"Full panic mode": Experts say Trump mad he's "finally being treated like any other defendant"

Trump on Truth Social complained that the rules in his trial are the same as "virtually every criminal court"

By Charles R. Davis

Deputy News Editor

Published May 28, 2024 10:26AM (EDT)

Former U.S. President Donald Trump appears for his hush money trial at Manhattan Criminal Court on May 28, 2024 in New York City. (Justin Lane - Pool/Getty Images)
Former U.S. President Donald Trump appears for his hush money trial at Manhattan Criminal Court on May 28, 2024 in New York City. (Justin Lane - Pool/Getty Images)

Donald Trump is not behaving like someone who expects to be found "not guilty." In a series of posts over the Memorial Day weekend, the former president deviated from the norm of honoring soldiers who fought and died for the United States by instead posting on his website, Truth Social, about how unfair it is that standard courtroom procedures are not being bent in his favor.

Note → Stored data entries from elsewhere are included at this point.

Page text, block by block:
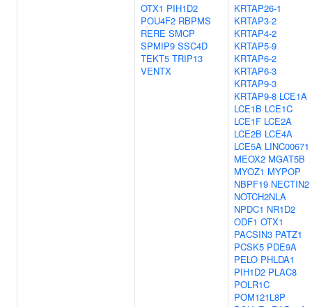
OTX1 PIH1D2
POU4F2 RBPMS
RERE SMCP
SPMIP9 SSC4D
TEKT5 TRIP13
VENTX
KRTAP26-1
KRTAP3-2
KRTAP4-2
KRTAP5-9
KRTAP6-2
KRTAP6-3
KRTAP9-3
KRTAP9-8 LCE1A
LCE1B LCE1C
LCE1F LCE2A
LCE2B LCE4A
LCE5A LINC00671
MEOX2 MGAT5B
MYOZ1 MYPOP
NBPF19 NECTIN2
NOTCH2NLA
NPDC1 NR1D2
ODF1 OTX1
PACSIN3 PATZ1
PCSK5 PDE9A
PELO PHLDA1
PIH1D2 PLAC8
POLR1C
POM121L8P
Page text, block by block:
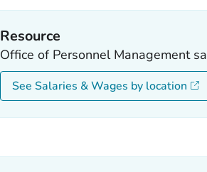
Resource
Office of Personnel Management
See Salaries & Wages by location
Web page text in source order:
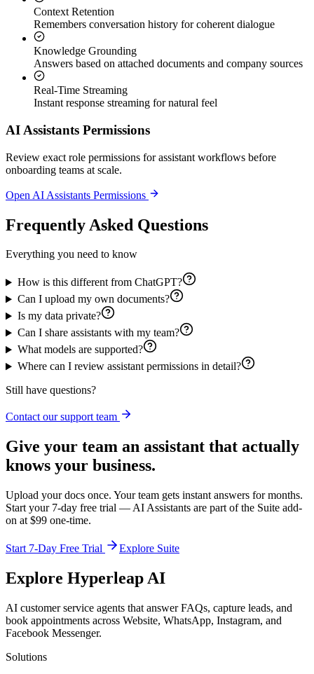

Posting in all caps, Trump – facing 34 felony counts of falsifying business records to cover up a hush payment to an adult film star – on Monday raged against the order in which closing arguments will be made in his Manhattan trial. It is a "big advantage," he said, and "very unfair" that the prosecution gets to go second. "Why can't the defense go last?"

Whether he knows this and is just riling up gullible followers or if he simply never retained the information his defense counsel could surely provide, Politico's Kyle Cheney noted that Trump is here complaining about a fact of life "in virtually every criminal court." Per Cheney, "Prosecutors typically get a rebuttal during closings because [the] burden or proof lies with them, not [the] defense."

Trump, then, is complaining about an order that exists because of the far higher standard that prosecutors must meet. The defense only needs to sow doubt about the government's case, and it really only needs one juror to entertain the former president's argument that the case is a "witch hunt"; the prosecution must show that its case is not just probable, but prove it beyond a reasonable doubt.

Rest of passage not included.